Na twee jaar (1997) kreeg ze nog een zoontje, het ging toen goed met haar vorige zoon. Deze zwangerschap verliep goed (ze heeft geen vruchtwaterpunctie meer gedaan) en daarna kreeg ze nog een zoon (2001) om de periode van zwangerschappen goed af te sluiten. Een jaar later is de ernstig gehandicapte jongen overleden (2002). Ze hadden een beleid opgesteld toen hij 6 was dat hij niet meer behandeld zou worden in het ziekenhuis. Dit was omdat het niet goed ging en niet meer genoot van zijn leven. Hij heeft toen hij ziek werd morfine en zuurstof gekregen en is toen bij zijn ouders op schoot overleden. Dit verlies was door de langere voorbereidingstijd minder erg, en veroorzaakte veel meer rust en opluchting. Er was ook een mooie begrafenis.

Twee jaar later is ze nog naar een Belgische kliniek geweest waar ze geslachtscellen selecteren op geslacht. Ze wilden namelijk nog graag een meisje. Door middel van IVF is ze hiermee zwanger geworden (de tweede implantatie lukte) en in 2004 is haar dochtertje geboren.
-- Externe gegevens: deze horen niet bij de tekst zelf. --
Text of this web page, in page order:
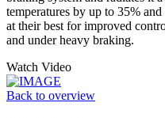
temperatures by up to 35%
at their best for improved
and under heavy braking.
Watch Video
Back to overview
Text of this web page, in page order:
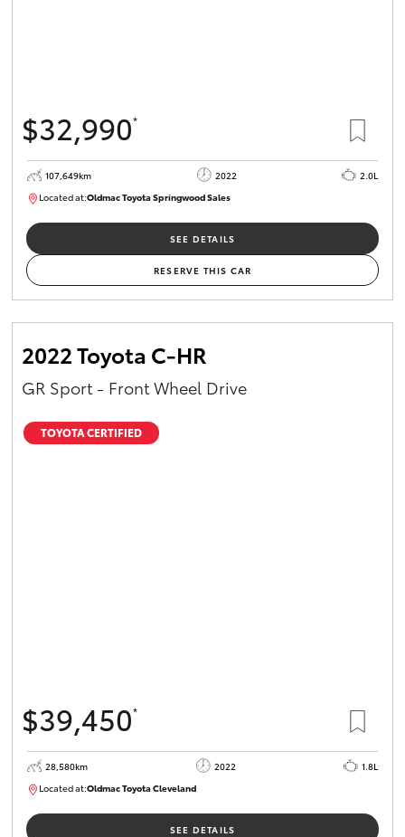
$32,990*
107,649km 2022
2.0L
Located at:Oldmac Toyota Springwood Sales
SU01665
SEE DETAILS
RESERVE THIS CAR
2022 Toyota C-HR
GR Sport - Front Wheel Drive
TOYOTA CERTIFIED
$39,450*
28,580km 2022
1.8L
Located at:Oldmac Toyota ClevelandCU00958
SEE DETAILS
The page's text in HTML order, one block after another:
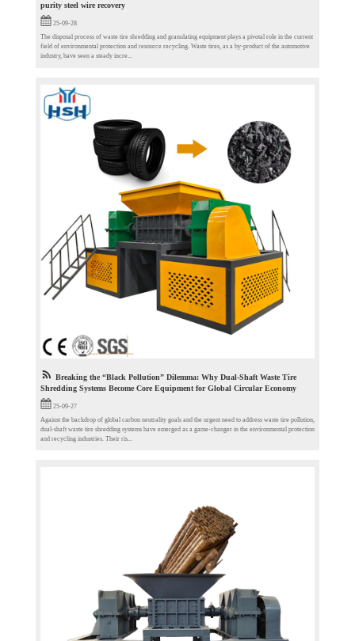
purity steel wire recovery
25-09-28
The disposal process of waste tire shredding and granulating equipment plays a pivotal role in the current
field of environmental protection and resource recycling. Waste tires, as a by-product of the automotive
industry, have seen a steady incre...
Breaking the “Black Pollution” Dilemma: Why Dual-Shaft Waste Tire
Shredding Systems Become Core Equipment for Global Circular Economy
25-09-27
Against the backdrop of global carbon neutrality goals and the urgent need to address waste tire pollution,
dual-shaft waste tire shredding systems have emerged as a game-changer in the environmental protection
and recycling industries. Their ris...
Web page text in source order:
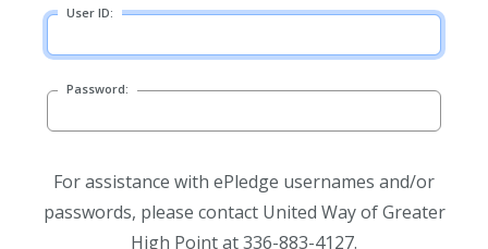
User ID:
Password:
For assistance with ePledge usernames and/or
passwords, please contact United Way of Greater
High Point at 336-883-4127.
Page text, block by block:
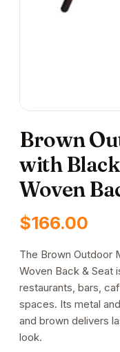
Brown
with
Woven
$166.00
The Brown Outdoor
Woven Back & Seat
restaurants, bars,
spaces. Its metal
and brown delivers
look.
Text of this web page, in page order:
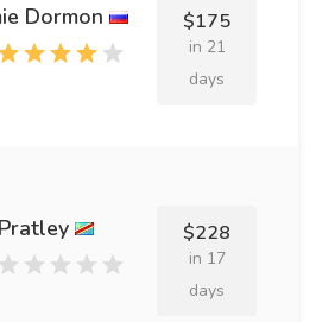
Dormon $175
in 21
days
$228
in 17
days
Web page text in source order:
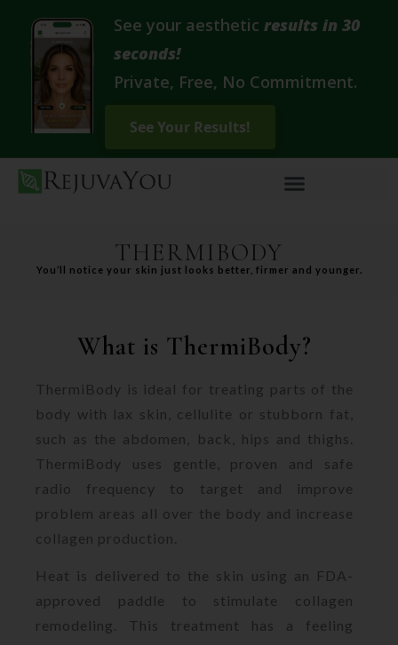
See your aesthetic results in 30
seconds!
Private, Free, No Commitment.
THERMIBODY
You’ll notice your skin just looks better, firmer and younger.
What is ThermiBody?
ThermiBody is ideal for treating parts of the
body with lax skin, cellulite or stubborn fat,
such as the abdomen, back, hips and thighs.
ThermiBody uses gentle, proven and safe
radio frequency to target and improve
problem areas all over the body and increase
collagen production.
Heat is delivered to the skin using an FDA-
approved paddle to stimulate collagen
remodeling. This treatment has a feeling
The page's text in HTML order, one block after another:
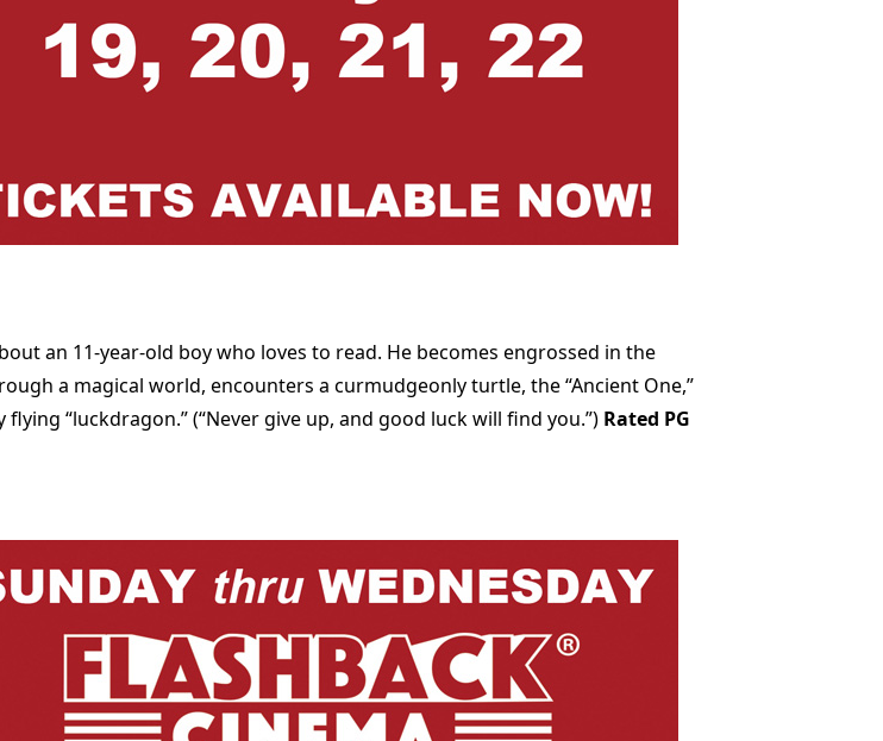
an 11-year-old boy who loves to read. He becomes engrossed in the
a magical world, encounters a curmudgeonly turtle, the “Ancient One,”
“luckdragon.” (“Never give up, and good luck will find you.”) Rated PG
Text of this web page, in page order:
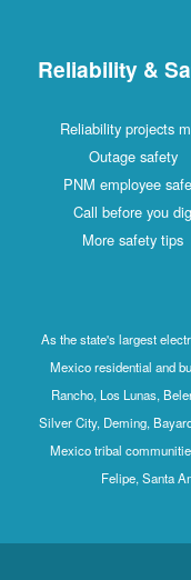
Reliability &
Reliability projects
Outage safety
PNM employee
Call before you dig
More safety tips
As the state's largest
Mexico residential and
Rancho, Los Lunas,
Silver City, Deming,
Mexico tribal
Felipe, Santa
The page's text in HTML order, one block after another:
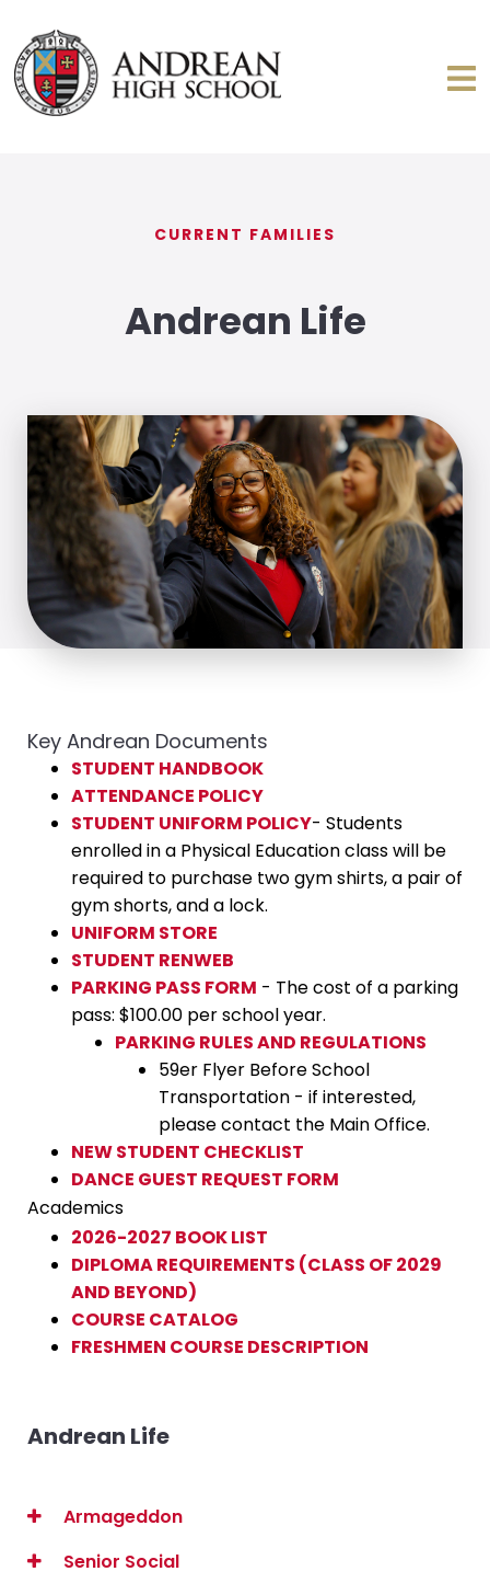
CURRENT FAMILIES
Andrean Life
Key Andrean Documents
STUDENT HANDBOOK
ATTENDANCE POLICY
STUDENT UNIFORM POLICY- Students
enrolled in a Physical Education class will be
required to purchase two gym shirts, a pair of
gym shorts, and a lock.
UNIFORM STORE
STUDENT RENWEB
PARKING PASS FORM - The cost of a parking
pass: $100.00 per school year.
PARKING RULES AND REGULATIONS
59er Flyer Before School
Transportation - if interested,
please contact the Main Office.
NEW STUDENT CHECKLIST
DANCE GUEST REQUEST FORM
Academics
2026-2027 BOOK LIST
DIPLOMA REQUIREMENTS (CLASS OF 2029
AND BEYOND)
COURSE CATALOG
FRESHMEN COURSE DESCRIPTION
Andrean Life
Armageddon
Senior Social
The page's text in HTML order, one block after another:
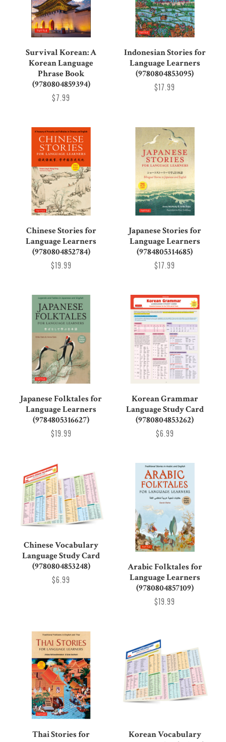
Survival Korean: A
Korean Language
Phrase Book
(9780804859394)
$7.99
Indonesian Stories for
Language Learners
(9780804853095)
$17.99
Chinese Stories for
Language Learners
(9780804852784)
$19.99
Japanese Stories for
Language Learners
(9784805314685)
$17.99
Japanese Folktales for
Language Learners
(9784805316627)
$19.99
Korean Grammar
Language Study Card
(9780804853262)
$6.99
Chinese Vocabulary
Language Study Card
(9780804853248)
$6.99
Arabic Folktales for
Language Learners
(9780804857109)
$19.99
Thai Stories for
Korean Vocabulary
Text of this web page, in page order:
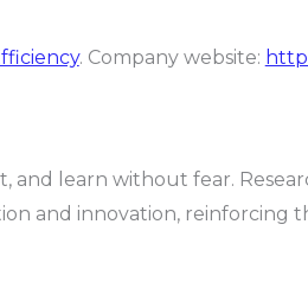
. Company website:
and learn without fear.
and innovation, reinforcing
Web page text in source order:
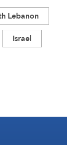
Lebanon
Israel
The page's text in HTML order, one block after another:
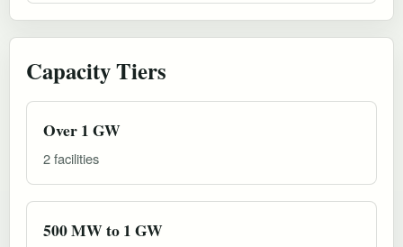
Capacity Tiers
Over 1 GW
2 facilities
500 MW to 1 GW
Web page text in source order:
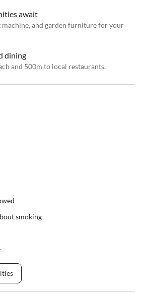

De boodschap is: Probeer niet te oordelen, iedereen maakt andere dingen mee en die beïnvloeden je normen en waarden.

 

HC 26 Borst: Thorax- en longontwikkeling

11 november 2013

Thorax

Het hart ontstaat uit de intraembryonale coeloomholte. Het hart is in eerste instantie craniaal aangelegd. Wanneer er kromming plaatsvindt, kromt het hart mee en komt zo ventraal te liggen. Het septum transversum komt tot stand wanneer de verbinding tussen de intra en extraembryonale coeloomholte wordt verbroken. Het septum transversum, wat eerst boven het hart lag, wordt het diafragma en het middenrif. Dwarsgestreepte spieren groeien het middenrif in. De originele septum transversum heeft dus geen dwarsgestreepte spieren, deze spieren groeien er pas in wanneer het septum transversum is omgeklapt met de kromming. Ook dan pas worden ademhalingszenuwen (nervus phrenicus) het diafragma ingetrokken; 1 links en 1 rechts.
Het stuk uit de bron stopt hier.